Among the lines below, count those with "Rack". Give only the number.
'''
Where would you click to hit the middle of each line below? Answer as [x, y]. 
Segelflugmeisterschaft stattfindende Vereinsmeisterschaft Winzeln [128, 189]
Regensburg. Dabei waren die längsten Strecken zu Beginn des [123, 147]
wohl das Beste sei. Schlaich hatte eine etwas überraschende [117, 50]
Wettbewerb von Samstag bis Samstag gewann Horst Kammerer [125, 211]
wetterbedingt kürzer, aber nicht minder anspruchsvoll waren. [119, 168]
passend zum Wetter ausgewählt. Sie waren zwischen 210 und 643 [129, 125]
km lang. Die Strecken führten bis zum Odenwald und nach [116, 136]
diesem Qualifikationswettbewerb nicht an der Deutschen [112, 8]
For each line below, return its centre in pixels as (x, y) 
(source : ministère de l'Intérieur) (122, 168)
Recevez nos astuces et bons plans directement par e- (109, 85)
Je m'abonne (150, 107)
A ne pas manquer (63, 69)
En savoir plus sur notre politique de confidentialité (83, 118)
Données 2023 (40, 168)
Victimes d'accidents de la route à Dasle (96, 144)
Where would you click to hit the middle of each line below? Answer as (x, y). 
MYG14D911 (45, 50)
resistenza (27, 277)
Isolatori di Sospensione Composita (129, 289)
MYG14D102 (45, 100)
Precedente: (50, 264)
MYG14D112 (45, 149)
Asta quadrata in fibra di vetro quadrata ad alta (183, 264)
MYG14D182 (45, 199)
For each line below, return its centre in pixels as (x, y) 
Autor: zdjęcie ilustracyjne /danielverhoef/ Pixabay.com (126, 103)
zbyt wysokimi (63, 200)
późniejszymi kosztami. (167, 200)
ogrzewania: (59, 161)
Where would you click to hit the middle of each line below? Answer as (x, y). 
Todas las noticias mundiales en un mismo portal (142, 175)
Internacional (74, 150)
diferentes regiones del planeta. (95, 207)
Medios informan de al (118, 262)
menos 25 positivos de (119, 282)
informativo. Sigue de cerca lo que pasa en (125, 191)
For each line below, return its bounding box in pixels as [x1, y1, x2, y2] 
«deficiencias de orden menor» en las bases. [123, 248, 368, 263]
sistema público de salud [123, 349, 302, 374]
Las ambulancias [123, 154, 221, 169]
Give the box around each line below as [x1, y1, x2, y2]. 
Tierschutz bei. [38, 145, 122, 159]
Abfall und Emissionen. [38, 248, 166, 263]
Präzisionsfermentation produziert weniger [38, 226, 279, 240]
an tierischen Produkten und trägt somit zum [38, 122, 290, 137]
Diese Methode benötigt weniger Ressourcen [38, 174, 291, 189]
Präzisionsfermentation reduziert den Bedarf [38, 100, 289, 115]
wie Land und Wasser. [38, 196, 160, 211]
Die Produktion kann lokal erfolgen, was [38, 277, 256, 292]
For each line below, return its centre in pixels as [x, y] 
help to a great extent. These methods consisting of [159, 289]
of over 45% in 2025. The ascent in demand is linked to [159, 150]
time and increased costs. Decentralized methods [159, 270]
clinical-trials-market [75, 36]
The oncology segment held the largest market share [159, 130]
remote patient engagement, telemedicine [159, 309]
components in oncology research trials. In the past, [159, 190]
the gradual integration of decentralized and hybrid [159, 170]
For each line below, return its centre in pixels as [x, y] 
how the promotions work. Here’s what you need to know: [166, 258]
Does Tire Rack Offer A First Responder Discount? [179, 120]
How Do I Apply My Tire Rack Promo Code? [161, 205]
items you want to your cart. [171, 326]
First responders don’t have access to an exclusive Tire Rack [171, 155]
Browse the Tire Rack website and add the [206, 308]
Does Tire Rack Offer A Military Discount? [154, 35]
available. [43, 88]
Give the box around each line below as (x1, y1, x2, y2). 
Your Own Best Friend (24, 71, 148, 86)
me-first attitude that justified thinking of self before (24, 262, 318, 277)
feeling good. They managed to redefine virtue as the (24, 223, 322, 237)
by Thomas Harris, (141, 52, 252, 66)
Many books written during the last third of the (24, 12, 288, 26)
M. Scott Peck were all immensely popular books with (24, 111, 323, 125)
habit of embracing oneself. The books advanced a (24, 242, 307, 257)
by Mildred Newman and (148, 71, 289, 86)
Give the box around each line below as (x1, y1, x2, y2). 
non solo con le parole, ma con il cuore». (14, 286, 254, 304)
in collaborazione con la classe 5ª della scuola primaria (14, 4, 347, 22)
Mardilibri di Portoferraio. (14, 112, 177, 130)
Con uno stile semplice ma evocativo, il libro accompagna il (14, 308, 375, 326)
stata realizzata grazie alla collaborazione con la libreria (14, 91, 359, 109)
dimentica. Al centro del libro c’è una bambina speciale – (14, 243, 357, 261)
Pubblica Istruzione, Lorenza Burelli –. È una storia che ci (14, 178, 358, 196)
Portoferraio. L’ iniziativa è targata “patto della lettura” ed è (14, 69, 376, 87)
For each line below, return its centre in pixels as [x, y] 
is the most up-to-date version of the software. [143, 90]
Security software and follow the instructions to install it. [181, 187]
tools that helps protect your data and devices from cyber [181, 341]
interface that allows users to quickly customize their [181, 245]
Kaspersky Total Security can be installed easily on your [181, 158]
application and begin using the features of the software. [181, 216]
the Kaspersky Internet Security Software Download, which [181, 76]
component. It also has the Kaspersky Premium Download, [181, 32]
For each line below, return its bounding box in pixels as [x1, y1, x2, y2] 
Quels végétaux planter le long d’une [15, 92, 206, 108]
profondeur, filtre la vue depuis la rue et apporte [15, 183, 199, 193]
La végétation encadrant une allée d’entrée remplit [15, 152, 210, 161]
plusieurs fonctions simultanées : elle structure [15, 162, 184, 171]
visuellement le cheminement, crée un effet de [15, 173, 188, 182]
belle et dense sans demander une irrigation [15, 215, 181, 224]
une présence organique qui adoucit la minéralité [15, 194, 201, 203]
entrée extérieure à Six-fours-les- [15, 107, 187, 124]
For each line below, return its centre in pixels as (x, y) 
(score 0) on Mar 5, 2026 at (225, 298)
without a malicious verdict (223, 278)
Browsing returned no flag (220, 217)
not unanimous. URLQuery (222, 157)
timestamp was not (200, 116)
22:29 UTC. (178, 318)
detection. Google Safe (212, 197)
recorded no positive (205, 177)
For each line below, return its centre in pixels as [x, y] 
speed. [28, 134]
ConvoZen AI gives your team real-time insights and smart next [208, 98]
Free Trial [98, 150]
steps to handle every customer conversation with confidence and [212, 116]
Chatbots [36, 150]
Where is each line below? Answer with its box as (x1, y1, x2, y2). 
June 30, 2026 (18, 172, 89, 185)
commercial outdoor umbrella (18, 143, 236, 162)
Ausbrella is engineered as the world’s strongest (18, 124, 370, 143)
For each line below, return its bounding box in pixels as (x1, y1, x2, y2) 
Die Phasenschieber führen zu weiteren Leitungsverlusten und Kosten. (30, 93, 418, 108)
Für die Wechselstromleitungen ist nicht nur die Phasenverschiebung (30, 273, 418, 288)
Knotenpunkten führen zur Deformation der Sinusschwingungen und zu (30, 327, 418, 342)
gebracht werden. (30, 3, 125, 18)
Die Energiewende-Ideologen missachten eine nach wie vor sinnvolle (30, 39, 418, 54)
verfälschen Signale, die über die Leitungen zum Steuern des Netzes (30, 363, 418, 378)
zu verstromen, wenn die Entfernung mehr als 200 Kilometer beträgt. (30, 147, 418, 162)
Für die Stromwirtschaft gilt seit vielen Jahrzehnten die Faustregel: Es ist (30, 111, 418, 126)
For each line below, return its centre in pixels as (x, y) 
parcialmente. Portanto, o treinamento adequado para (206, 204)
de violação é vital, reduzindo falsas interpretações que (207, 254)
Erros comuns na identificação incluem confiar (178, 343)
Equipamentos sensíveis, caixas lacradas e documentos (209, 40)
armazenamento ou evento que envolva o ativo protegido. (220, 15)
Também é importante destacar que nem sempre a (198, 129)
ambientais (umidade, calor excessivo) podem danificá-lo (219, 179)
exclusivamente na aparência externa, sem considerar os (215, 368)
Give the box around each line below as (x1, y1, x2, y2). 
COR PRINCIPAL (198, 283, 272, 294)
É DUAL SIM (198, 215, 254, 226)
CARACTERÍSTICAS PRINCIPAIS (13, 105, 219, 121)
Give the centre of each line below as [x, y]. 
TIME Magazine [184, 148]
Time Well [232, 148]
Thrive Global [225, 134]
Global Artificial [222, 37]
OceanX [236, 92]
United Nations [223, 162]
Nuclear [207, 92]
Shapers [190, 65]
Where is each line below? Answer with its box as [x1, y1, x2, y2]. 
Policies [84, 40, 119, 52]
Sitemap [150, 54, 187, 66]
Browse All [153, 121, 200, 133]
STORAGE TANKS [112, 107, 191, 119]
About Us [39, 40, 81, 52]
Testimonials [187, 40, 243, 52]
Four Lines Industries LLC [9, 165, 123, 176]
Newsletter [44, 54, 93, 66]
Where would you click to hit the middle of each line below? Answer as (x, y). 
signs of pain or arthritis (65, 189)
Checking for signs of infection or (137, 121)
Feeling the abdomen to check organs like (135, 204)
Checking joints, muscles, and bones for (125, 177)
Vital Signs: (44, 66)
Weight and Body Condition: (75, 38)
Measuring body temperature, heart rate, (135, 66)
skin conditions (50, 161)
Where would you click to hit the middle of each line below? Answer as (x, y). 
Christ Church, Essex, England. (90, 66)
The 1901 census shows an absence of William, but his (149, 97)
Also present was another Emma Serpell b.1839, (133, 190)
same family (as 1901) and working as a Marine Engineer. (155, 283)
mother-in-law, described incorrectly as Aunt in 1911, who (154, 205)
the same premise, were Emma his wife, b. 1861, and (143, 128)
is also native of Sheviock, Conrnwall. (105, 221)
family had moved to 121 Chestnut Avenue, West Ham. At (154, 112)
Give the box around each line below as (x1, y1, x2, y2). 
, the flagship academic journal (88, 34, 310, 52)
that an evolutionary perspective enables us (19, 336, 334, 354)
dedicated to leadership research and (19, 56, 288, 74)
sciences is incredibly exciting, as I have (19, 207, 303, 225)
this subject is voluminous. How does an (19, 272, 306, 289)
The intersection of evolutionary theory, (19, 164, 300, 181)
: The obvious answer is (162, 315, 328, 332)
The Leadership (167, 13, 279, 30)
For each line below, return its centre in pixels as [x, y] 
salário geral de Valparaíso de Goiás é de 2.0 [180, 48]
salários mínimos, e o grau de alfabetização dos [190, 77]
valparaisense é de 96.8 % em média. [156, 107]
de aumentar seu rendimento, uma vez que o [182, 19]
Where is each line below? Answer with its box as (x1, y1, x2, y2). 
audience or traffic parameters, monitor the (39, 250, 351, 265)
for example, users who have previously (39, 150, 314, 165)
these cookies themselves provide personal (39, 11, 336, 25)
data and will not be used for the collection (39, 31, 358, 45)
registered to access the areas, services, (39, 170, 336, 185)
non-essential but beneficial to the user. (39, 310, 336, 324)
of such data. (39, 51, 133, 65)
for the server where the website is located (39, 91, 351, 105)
'''
## TASK RESPONSE
5